> **WHAT NEEDS TO BE DONE**
Select and reproduce each line of the listing below that bears the string "Visa".

> **DATA SHOWN**

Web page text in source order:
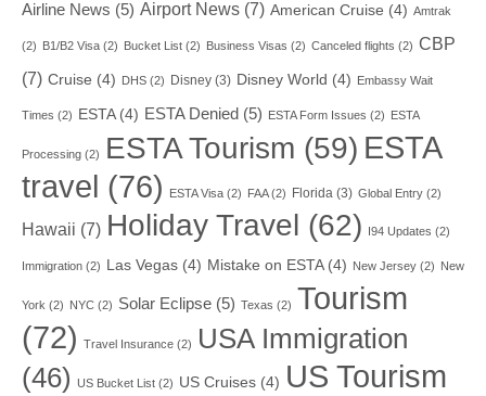
Airline News (5) Airport News (7) American Cruise (4) Amtrak
(2) B1/B2 Visa (2) Bucket List (2) Business Visas (2) Canceled flights (2) CBP
(7) Cruise (4) DHS (2) Disney (3) Disney World (4) Embassy Wait
Times (2) ESTA(4) ESTA Denied (5) ESTA Form Issues (2) ESTA
Processing (2) ESTA Tourism (59) ESTA
travel (76) ESTA Visa (2) FAA(2) Florida (3) Global Entry (2)
Hawaii (7) Holiday Travel (62) I94 Updates (2)
Immigration (2) Las Vegas (4) Mistake on ESTA(4) New Jersey (2) New
York (2) NYC (2) Solar Eclipse (5) Texas (2) Tourism
(72) Travel Insurance (2)
USA Immigration
(46) US Bucket List (2) US Cruises (4) US Tourism
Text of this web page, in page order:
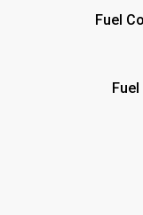
Parktronic System
Fuel
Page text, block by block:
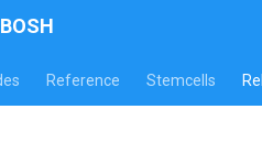
Reference Stemcells
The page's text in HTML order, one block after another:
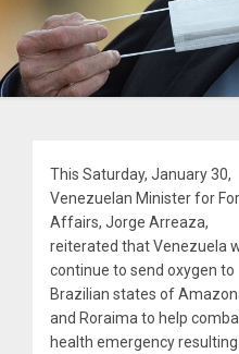
This Saturday, January 30,
Venezuelan Minister for
Affairs, Jorge Arreaza,
reiterated that Venezuela
continue to send oxygen to
Brazilian states of
and Roraima to help
health emergency resulting
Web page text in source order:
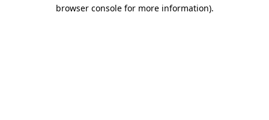
browser console for more information).
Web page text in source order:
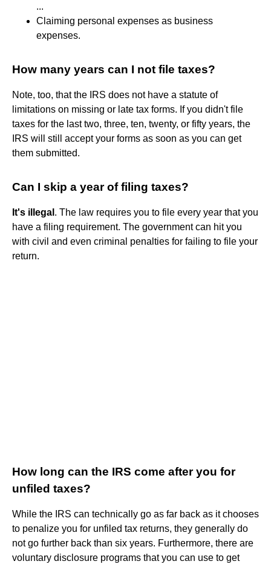
...
Claiming personal expenses as business
expenses.
How many years can I not file taxes?
Note, too, that the IRS does not have a statute of
limitations on missing or late tax forms. If you didn't file
taxes for the last two, three, ten, twenty, or fifty years, the
IRS will still accept your forms as soon as you can get
them submitted.
Can I skip a year of filing taxes?
It's illegal . The law requires you to file every year that you
have a filing requirement. The government can hit you
with civil and even criminal penalties for failing to file your
return.
How long can the IRS come after you for
unfiled taxes?
While the IRS can technically go as far back as it chooses
to penalize you for unfiled tax returns, they generally do
not go further back than six years. Furthermore, there are
voluntary disclosure programs that you can use to get
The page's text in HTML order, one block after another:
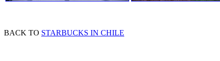
BACK TO STARBUCKS IN CHILE
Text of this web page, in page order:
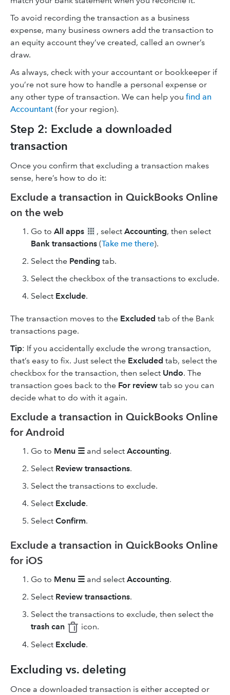
To avoid recording the transaction as a business
expense, many business owners add the transaction to
an equity account they’ve created, called an owner’s
draw.
As always, check with your accountant or bookkeeper if
you’re not sure how to handle a personal expense or
any other type of transaction. We can help you find an
Accountant (for your region).
Step 2: Exclude a downloaded
transaction
Once you confirm that excluding a transaction makes
sense, here’s how to do it:
Exclude a transaction in QuickBooks Online
on the web
Go to All apps , select Accounting, then select
Bank transactions (Take me there).
Select the Pending tab.
Select the checkbox of the transactions to exclude.
Select Exclude.
The transaction moves to the Excluded tab of the Bank
transactions page.
Tip: If you accidentally exclude the wrong transaction,
that’s easy to fix. Just select the Excluded tab, select the
checkbox for the transaction, then select Undo. The
transaction goes back to the For review tab so you can
decide what to do with it again.
Exclude a transaction in QuickBooks Online
for Android
Go to Menu ☰ and select Accounting.
Select Review transactions.
Select the transactions to exclude.
Select Exclude.
Select Confirm.
Exclude a transaction in QuickBooks Online
for iOS
Go to Menu ☰ and select Accounting.
Select Review transactions.
Select the transactions to exclude, then select the
trash can
icon.
Select Exclude.
Excluding vs. deleting
Once a downloaded transaction is either accepted or
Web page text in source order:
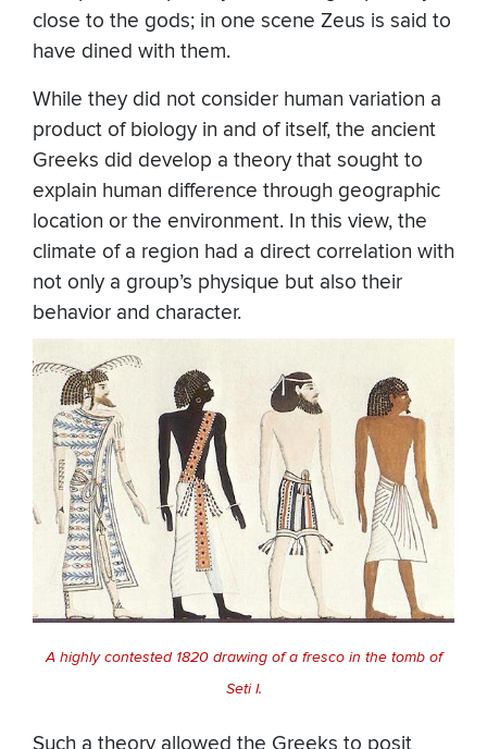
close to the gods; in one scene Zeus is said to
have dined with them.
While they did not consider human variation a
product of biology in and of itself, the ancient
Greeks did develop a theory that sought to
explain human difference through geographic
location or the environment. In this view, the
climate of a region had a direct correlation with
not only a group’s physique but also their
behavior and character.
A highly contested 1820 drawing of a fresco in the tomb of
Seti I.
Such a theory allowed the Greeks to posit

> **PROBLEM SOLUTION**
(2) B1/B2 Visa (2) Bucket List (2) Business Visas (2) Canceled flights (2) CBP
travel (76) ESTA Visa (2) FAA(2) Florida (3) Global Entry (2)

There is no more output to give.